**WHAT THIS TASK INVOLVES:**
Extract each line holding the word "panel" from the entries.

**Stored dataset items:**

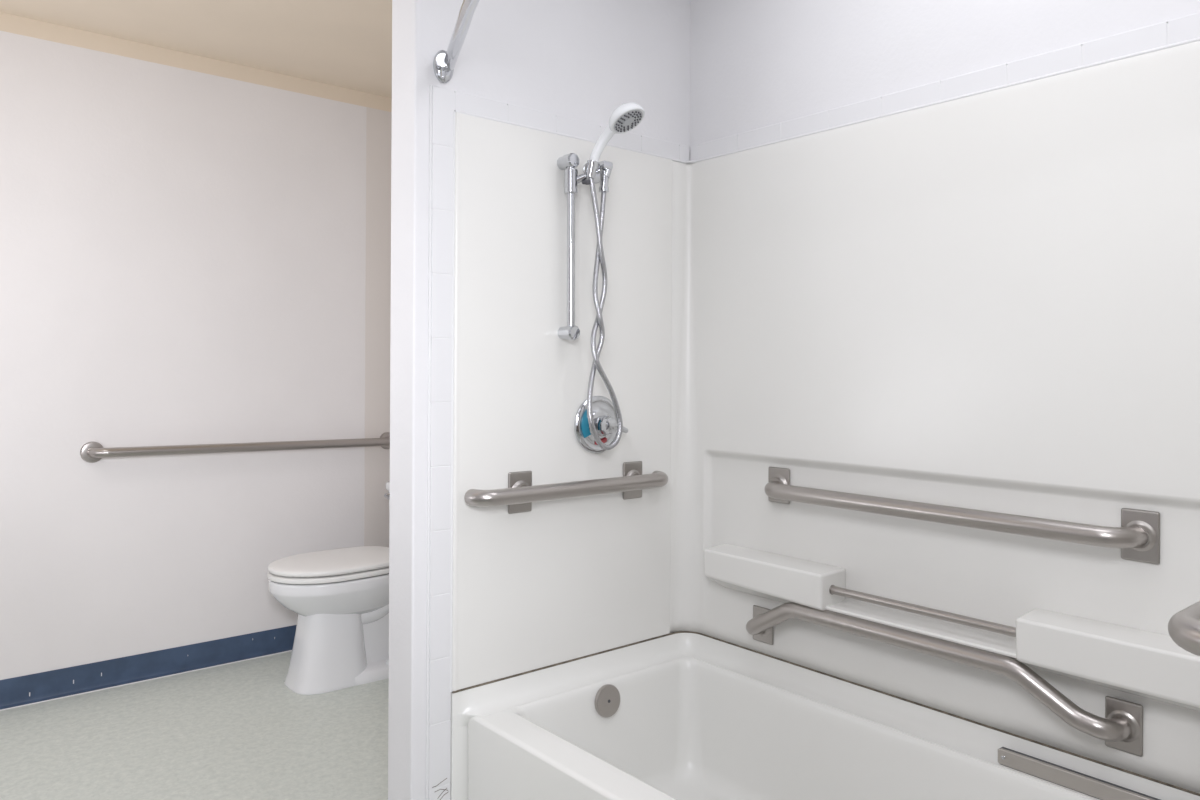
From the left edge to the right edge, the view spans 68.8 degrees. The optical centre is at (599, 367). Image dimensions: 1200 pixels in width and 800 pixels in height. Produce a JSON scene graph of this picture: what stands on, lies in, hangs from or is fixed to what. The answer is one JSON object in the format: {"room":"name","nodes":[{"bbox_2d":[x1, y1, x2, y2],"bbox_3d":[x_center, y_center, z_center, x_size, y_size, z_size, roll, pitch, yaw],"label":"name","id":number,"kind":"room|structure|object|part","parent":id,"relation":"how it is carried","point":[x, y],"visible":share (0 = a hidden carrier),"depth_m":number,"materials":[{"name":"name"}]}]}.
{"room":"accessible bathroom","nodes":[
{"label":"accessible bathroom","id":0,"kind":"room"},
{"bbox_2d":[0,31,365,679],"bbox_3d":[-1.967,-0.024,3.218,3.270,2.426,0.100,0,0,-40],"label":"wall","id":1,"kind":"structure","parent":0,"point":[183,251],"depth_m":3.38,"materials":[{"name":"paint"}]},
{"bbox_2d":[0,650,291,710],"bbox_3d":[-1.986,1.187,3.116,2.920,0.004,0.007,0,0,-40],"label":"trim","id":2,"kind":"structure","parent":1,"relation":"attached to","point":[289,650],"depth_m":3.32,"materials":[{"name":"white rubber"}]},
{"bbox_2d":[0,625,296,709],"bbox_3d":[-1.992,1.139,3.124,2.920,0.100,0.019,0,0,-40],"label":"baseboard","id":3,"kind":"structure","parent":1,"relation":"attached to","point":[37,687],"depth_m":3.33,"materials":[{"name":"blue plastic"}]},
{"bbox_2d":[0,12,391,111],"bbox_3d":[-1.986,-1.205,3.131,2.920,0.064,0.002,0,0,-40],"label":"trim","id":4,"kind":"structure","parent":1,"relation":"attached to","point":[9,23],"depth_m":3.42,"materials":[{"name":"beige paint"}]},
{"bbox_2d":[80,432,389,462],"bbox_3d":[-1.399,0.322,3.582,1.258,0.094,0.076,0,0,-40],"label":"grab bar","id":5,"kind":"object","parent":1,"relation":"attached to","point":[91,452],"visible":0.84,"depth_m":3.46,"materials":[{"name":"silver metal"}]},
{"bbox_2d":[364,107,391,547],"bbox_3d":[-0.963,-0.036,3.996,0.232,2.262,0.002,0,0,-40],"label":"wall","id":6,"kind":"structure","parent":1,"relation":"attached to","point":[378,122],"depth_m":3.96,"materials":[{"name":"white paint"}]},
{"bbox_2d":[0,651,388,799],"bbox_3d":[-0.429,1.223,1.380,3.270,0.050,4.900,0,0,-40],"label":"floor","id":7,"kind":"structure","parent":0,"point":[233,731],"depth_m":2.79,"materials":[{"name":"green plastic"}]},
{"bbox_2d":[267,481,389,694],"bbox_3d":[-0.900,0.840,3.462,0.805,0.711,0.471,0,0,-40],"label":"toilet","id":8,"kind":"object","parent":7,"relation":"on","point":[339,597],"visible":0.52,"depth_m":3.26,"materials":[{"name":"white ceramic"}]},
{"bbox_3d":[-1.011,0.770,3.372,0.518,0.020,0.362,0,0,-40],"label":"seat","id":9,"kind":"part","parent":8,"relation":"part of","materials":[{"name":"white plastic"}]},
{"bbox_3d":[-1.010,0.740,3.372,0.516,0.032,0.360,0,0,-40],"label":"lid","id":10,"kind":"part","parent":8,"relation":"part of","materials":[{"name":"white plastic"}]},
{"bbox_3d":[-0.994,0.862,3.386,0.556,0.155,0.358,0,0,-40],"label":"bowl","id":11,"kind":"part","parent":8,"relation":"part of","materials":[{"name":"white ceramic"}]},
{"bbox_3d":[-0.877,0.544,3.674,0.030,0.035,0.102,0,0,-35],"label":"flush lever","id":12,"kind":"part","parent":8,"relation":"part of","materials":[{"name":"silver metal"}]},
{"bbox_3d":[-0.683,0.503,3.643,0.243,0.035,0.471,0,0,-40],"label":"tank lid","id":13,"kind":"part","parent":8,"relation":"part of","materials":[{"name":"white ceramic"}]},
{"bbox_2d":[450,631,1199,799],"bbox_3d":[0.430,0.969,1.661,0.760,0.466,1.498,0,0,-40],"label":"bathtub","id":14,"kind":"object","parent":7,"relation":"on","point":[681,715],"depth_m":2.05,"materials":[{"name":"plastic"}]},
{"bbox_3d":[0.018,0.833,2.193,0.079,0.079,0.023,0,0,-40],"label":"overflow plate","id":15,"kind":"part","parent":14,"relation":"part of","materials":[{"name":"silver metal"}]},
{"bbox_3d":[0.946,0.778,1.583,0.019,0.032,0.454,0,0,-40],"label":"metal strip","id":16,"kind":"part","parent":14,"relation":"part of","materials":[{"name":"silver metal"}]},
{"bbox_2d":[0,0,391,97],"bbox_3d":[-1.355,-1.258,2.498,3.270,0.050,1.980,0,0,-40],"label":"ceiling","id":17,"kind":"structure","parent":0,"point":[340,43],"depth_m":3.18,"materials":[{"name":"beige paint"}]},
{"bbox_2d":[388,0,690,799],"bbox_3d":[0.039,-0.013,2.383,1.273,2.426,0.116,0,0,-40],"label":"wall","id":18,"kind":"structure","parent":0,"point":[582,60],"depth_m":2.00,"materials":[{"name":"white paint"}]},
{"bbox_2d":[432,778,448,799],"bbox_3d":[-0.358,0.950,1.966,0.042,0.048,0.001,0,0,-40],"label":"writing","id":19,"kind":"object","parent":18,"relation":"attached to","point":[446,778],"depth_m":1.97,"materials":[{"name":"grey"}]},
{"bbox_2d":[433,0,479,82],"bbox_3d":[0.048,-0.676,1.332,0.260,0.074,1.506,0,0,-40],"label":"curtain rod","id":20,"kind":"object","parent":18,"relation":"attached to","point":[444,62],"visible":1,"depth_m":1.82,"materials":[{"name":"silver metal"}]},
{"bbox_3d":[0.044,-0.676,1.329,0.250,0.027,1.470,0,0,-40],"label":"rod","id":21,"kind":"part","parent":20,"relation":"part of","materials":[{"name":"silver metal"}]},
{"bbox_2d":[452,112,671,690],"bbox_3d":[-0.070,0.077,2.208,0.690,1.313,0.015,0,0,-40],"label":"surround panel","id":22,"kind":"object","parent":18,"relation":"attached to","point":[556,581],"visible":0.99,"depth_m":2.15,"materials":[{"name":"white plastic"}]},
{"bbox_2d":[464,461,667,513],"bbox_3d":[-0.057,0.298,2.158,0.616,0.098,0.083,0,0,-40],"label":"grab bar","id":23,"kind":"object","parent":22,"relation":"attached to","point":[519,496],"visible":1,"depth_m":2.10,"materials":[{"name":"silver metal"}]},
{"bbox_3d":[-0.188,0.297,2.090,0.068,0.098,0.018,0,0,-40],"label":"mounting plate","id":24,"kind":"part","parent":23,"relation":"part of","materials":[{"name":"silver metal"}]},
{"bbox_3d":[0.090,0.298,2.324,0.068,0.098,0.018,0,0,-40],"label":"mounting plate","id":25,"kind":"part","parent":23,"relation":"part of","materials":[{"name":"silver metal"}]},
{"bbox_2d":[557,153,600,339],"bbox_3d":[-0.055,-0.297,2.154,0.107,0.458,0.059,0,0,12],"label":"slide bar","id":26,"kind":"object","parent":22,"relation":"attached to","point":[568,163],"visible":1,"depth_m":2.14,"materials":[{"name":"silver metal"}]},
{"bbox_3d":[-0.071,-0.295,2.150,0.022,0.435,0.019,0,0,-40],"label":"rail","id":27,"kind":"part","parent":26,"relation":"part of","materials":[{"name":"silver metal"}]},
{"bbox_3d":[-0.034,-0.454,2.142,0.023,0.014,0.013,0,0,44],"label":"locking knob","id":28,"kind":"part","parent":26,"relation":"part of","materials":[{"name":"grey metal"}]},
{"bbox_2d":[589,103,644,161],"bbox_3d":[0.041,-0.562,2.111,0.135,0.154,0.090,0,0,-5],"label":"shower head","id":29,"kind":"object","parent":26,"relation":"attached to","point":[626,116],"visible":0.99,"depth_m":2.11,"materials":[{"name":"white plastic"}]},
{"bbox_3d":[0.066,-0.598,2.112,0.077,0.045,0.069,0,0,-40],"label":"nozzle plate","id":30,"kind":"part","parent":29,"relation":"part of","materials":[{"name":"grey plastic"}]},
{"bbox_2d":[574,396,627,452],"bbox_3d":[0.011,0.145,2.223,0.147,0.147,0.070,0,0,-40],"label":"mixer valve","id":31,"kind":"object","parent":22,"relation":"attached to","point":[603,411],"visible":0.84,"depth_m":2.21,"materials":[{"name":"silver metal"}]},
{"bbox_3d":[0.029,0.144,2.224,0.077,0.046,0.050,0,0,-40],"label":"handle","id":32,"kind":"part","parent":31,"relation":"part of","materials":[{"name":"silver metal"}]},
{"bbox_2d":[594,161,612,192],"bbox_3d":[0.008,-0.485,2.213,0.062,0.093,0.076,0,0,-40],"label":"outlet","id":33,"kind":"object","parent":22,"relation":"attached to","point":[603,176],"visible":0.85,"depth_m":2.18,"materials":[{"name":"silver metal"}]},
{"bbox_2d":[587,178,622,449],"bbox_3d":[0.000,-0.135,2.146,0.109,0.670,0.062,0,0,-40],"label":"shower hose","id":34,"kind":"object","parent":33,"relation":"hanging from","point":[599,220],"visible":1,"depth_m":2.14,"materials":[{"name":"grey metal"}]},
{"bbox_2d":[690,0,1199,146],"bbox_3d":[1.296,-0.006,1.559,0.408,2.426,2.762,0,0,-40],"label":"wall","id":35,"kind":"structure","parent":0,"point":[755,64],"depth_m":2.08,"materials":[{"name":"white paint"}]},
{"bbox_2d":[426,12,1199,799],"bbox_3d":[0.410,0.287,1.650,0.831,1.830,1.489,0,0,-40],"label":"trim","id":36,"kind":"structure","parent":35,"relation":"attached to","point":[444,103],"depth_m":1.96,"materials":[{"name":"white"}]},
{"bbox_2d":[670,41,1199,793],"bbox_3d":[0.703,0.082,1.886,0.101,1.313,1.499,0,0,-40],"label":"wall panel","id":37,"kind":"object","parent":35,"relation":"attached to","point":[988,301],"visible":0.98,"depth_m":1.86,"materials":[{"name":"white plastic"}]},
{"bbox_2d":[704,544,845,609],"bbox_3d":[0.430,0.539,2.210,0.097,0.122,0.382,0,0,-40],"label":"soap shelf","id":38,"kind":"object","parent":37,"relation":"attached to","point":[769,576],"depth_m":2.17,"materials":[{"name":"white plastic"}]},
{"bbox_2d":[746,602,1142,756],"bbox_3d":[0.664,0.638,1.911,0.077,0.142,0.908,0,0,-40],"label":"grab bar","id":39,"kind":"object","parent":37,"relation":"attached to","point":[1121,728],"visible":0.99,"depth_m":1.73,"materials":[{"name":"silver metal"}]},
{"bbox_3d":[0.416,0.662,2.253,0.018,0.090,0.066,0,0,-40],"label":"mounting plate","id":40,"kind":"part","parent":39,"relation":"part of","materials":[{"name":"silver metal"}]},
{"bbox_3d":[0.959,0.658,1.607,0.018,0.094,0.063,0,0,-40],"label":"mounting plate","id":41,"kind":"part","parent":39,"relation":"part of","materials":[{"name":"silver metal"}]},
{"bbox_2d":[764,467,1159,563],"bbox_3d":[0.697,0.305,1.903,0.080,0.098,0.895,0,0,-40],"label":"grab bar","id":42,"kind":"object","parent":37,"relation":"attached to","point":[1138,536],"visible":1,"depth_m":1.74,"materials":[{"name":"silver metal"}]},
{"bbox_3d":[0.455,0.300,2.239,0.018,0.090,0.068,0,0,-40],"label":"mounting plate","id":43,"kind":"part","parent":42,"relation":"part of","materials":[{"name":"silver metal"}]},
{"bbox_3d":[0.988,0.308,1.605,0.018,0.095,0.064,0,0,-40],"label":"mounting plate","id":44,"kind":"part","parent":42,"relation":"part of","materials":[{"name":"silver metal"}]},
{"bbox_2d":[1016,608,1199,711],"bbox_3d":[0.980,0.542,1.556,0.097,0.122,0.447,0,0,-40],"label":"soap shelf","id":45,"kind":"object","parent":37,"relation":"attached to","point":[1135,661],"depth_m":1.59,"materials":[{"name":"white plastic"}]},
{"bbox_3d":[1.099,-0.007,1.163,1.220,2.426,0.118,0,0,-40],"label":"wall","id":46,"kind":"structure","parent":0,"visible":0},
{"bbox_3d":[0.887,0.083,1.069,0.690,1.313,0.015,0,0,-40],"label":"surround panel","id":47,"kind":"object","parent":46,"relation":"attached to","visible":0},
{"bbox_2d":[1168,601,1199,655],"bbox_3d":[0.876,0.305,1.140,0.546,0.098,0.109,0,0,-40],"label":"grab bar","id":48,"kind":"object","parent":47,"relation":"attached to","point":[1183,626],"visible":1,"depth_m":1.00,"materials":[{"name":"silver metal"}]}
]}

**SOLUTION FOR THIS EXERCISE:**
{"bbox_2d":[452,112,671,690],"bbox_3d":[-0.070,0.077,2.208,0.690,1.313,0.015,0,0,-40],"label":"surround panel","id":22,"kind":"object","parent":18,"relation":"attached to","point":[556,581],"visible":0.99,"depth_m":2.15,"materials":[{"name":"white plastic"}]},
{"bbox_2d":[670,41,1199,793],"bbox_3d":[0.703,0.082,1.886,0.101,1.313,1.499,0,0,-40],"label":"wall panel","id":37,"kind":"object","parent":35,"relation":"attached to","point":[988,301],"visible":0.98,"depth_m":1.86,"materials":[{"name":"white plastic"}]},
{"bbox_3d":[0.887,0.083,1.069,0.690,1.313,0.015,0,0,-40],"label":"surround panel","id":47,"kind":"object","parent":46,"relation":"attached to","visible":0},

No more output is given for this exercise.